Our results warrant translational studies to confirm the causal relationship through indoor microbial exposure-modifying intervention that may also form a novel strategy for primary asthma prevention.

Good luck with your future studies.


BTW – The scripts at Github are useless references to shell and Python scripts that will never run due to “—” characters. And what about that baby code?
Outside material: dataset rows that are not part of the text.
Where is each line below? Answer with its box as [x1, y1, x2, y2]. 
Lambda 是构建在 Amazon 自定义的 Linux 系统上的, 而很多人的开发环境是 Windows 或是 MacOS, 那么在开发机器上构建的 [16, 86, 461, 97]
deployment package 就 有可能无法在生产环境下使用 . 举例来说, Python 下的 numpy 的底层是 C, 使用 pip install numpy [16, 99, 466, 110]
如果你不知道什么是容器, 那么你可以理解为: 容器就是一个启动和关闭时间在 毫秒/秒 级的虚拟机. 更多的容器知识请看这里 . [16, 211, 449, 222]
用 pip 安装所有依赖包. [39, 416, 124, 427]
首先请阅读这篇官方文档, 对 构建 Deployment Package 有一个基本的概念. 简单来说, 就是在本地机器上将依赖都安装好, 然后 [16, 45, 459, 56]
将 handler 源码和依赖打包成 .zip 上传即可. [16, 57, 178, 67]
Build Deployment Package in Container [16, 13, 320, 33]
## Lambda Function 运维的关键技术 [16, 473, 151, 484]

eigenfile <- paste(outfolder, "/", prefix, "_PCoA_eigenvalues.txt", sep="")
writerow <- paste("Eigenvalue min / max: ", min.eigen, " / ", max.eigen, sep="")
write(writerow, file=eigenfile, append=F)
writerow <- paste("Sum of all eigenvalues: ", round(neg.eigensum, digits=6), sep="")
write(writerow, file=eigenfile, append=T)
writerow <- paste("Sum of all eigenvalues (negatives as 0): ", round(nonneg.eigensum, digits=6), sep="")
write(writerow, file=eigenfile, append=T)
writerow <- "Eigenvalues (pos & neg): "
write(writerow, file=eigenfile, append=T)
writerow <- paste(pcoa$value$Eigenvalues, collapse="\t")
write(writerow, file=eigenfile, append=T)
writerow <- "Percents (Negatives as negatives): "
write(writerow, file=eigenfile, append=T)
writerow <- paste(paste(neg.percent, " %", sep=""), collapse="\t")
write(writerow, file=eigenfile, append=T)
writerow <- "Percents (Negatives as 0): "
write(writerow, file=eigenfile, append=T)
writerow <- paste(paste(nonneg.percent, " %", sep=""), collapse="\t")
write(writerow, file=eigenfile, append=T)

Using R heredoc syntax I can rewrite 20 unreadable by 8 readable lines.
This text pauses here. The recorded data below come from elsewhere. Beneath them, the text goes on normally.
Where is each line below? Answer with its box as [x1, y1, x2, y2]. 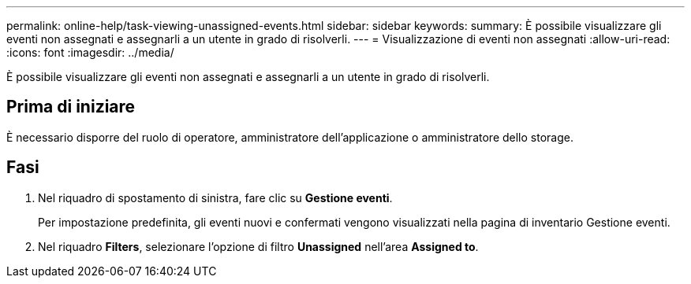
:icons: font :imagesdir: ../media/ [6, 46, 174, 59]
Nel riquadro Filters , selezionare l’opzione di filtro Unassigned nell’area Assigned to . [38, 239, 479, 253]
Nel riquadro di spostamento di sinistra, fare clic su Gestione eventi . [38, 190, 393, 205]
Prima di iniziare [6, 97, 136, 117]
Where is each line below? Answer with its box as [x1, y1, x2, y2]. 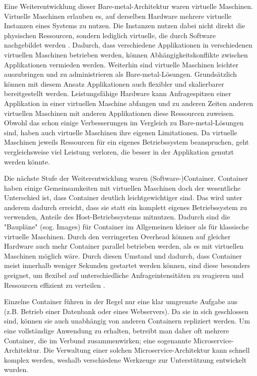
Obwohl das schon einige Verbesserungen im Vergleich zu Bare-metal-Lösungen [4, 117, 244, 128]
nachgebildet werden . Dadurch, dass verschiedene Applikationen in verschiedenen [4, 40, 253, 50]
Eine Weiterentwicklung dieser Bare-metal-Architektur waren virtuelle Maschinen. [4, 1, 253, 11]
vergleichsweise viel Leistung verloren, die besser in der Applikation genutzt [4, 146, 234, 157]
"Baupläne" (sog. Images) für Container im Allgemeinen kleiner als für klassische [4, 221, 249, 232]
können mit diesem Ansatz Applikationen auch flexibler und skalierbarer [4, 78, 224, 89]
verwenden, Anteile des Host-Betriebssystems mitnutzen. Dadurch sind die [4, 212, 230, 222]
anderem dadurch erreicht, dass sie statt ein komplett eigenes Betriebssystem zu [4, 202, 247, 212]
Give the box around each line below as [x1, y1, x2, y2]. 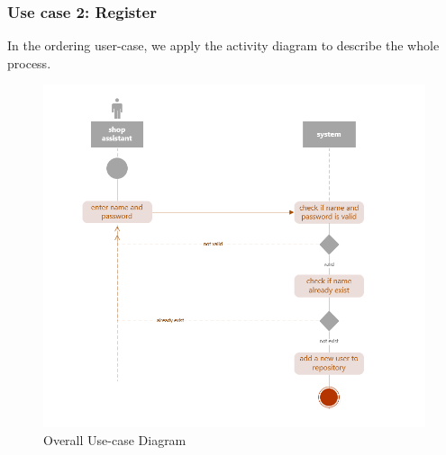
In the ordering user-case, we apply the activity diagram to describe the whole [7, 36, 440, 55]
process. [7, 53, 51, 72]
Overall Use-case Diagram [43, 430, 187, 449]

tmp <- 'Eigenvalue min / max: min.eigen / max.eigen
Sum of all eigenvalues: neg.eigensum
Sum of all eigenvalues (negatives as 0): nonneg.eigensum
Eigenvalues (pos & neg): pcoa
Percents (Negatives as negatives):  neg.percent %
Percents (Negatives as 0): nonneg.percent %'
for (i in c("min.eigen","max.eigen","neg.eigensum","nonneg.eigensum","pcoa$value$Eigenvalues","neg.percent","nonneg.percent") ) { tmp <- gsub(i,get(i),tmp) }
write(tmp, file=paste(getwd(),out,"/")


And why moving to SAS for a simple logistic regression? Is there anyone else in the academic world who pays $8,700 annually for a basic SAS Windows Analytics package just for that reason?